— YOUR INSTRUCTIONS —
Each entry should be printed exactly, with its images omitted.

— EXERCISE INPUT —
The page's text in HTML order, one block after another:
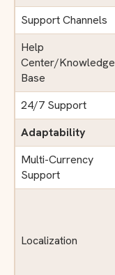
Support Channels
Help
Center/Knowledge
Base
24/7 Support
Adaptability
Multi-Currency
Support
Localization
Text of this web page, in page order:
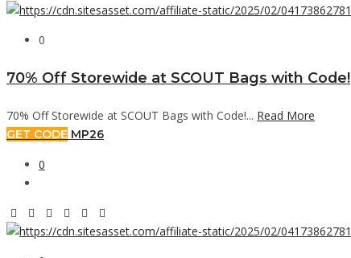
0
70% Off Storewide at SCOUT Bags with Code!
70% Off Storewide at SCOUT Bags with Code!... Read More
GET CODE MP26
0
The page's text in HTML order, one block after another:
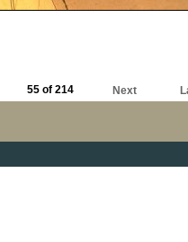
55 of 214 Next
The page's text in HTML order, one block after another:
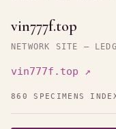
vin777f.top
NETWORK SITE —
vin777f.top ↗
860 SPECIMENS
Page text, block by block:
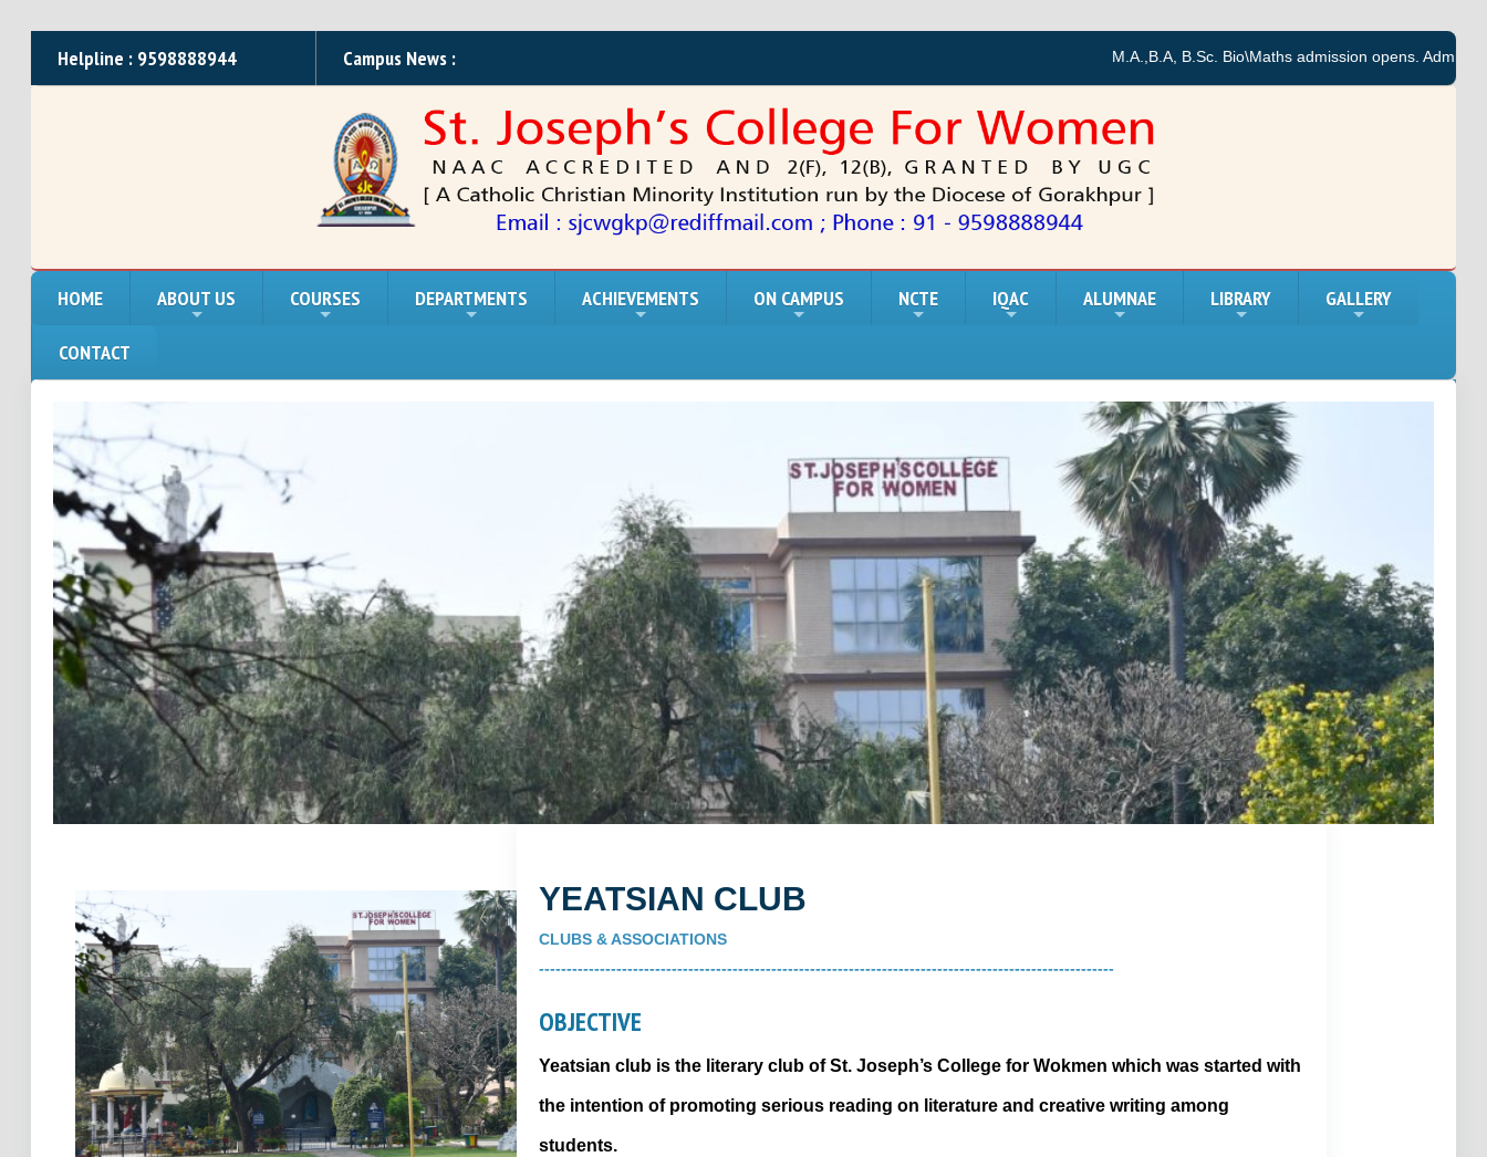
Helpline : 9598888944 Campus News : M.A.,B.A, B.Sc. Bio\Maths admission opens. Admission
HOME ABOUT US COURSES DEPARTMENTS ACHIEVEMENTS ON CAMPUS NCTE IQAC ALUMNAE LIBRARY GALLERY
CONTACT
YEATSIAN CLUB
CLUBS & ASSOCIATIONS
--------------------------------------------------------------------------------------------------------
OBJECTIVE
Yeatsian club is the literary club of St. Joseph’s College for Wokmen which was started with
the intention of promoting serious reading on literature and creative writing among
students.
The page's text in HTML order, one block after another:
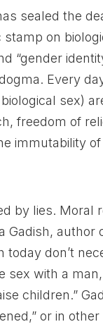
sealed the
on
“gender
Every
sex)
freedom of
immutability of
by lies. Moral
Gadish, author
today don’t
sex with a
children.”
or in
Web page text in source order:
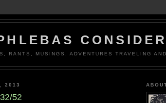
RANTS, MUSINGS, ADVENTURES TRAVELING
2013
52

— YOUR RESPONSE —
The page's text in HTML order, one block after another:
Support Channels
Help
Center/Knowledge
Base
24/7 Support
Adaptability
Multi-Currency
Support
Localization
Text of this web page, in page order:
0
70% Off Storewide at SCOUT Bags with Code!
70% Off Storewide at SCOUT Bags with Code!... Read More
GET CODE MP26
0
The page's text in HTML order, one block after another:
55 of 214 Next
The page's text in HTML order, one block after another:
vin777f.top
NETWORK SITE —
vin777f.top ↗
860 SPECIMENS
Page text, block by block:
Helpline : 9598888944 Campus News : M.A.,B.A, B.Sc. Bio\Maths admission opens. Admission
HOME ABOUT US COURSES DEPARTMENTS ACHIEVEMENTS ON CAMPUS NCTE IQAC ALUMNAE LIBRARY GALLERY
CONTACT
YEATSIAN CLUB
CLUBS & ASSOCIATIONS
--------------------------------------------------------------------------------------------------------
OBJECTIVE
Yeatsian club is the literary club of St. Joseph’s College for Wokmen which was started with
the intention of promoting serious reading on literature and creative writing among
students.
The page's text in HTML order, one block after another:
sealed the
on
“gender
Every
sex)
freedom of
immutability of
by lies. Moral
Gadish, author
today don’t
sex with a
children.”
or in
Web page text in source order:
RANTS, MUSINGS, ADVENTURES TRAVELING
2013
52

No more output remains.